Look below for the line containing "Loading data [48, 203]"; from there, print each line exactly up to and including the line containing "return event.calibration [97, 760]", and stop.

[Records for processing]:

───

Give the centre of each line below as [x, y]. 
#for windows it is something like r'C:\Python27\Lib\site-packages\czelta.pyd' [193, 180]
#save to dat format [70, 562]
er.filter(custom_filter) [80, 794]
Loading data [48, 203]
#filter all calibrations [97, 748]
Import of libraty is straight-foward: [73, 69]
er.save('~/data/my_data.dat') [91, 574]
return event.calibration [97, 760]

───

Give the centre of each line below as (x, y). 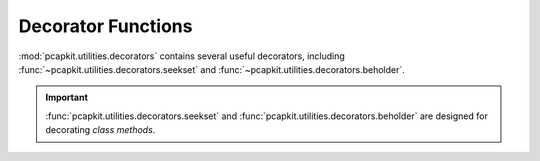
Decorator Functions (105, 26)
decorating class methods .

───

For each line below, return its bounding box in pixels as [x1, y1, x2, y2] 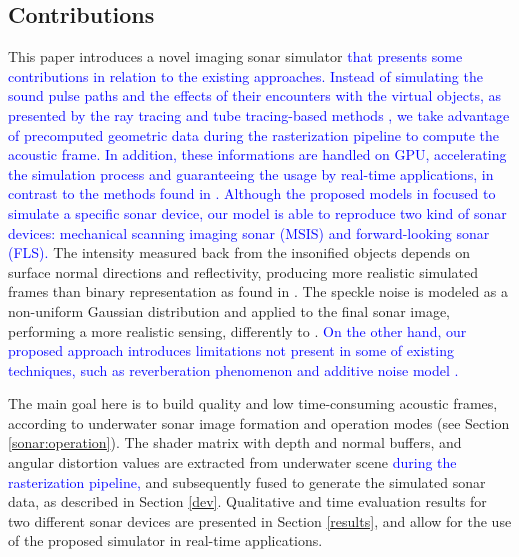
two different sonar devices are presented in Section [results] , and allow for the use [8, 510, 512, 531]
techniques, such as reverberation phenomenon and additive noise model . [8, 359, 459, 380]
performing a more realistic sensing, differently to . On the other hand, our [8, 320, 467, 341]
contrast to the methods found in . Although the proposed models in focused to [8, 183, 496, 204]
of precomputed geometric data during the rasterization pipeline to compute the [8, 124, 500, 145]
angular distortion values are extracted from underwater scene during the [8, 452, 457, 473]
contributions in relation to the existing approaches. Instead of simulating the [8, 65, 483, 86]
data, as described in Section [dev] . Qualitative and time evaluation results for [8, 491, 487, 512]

───

[Solution for this problem]:
Loading data [48, 203]
#filter all calibrations [97, 748]
Import of libraty is straight-foward: [73, 69]
er.save('~/data/my_data.dat') [91, 574]
return event.calibration [97, 760]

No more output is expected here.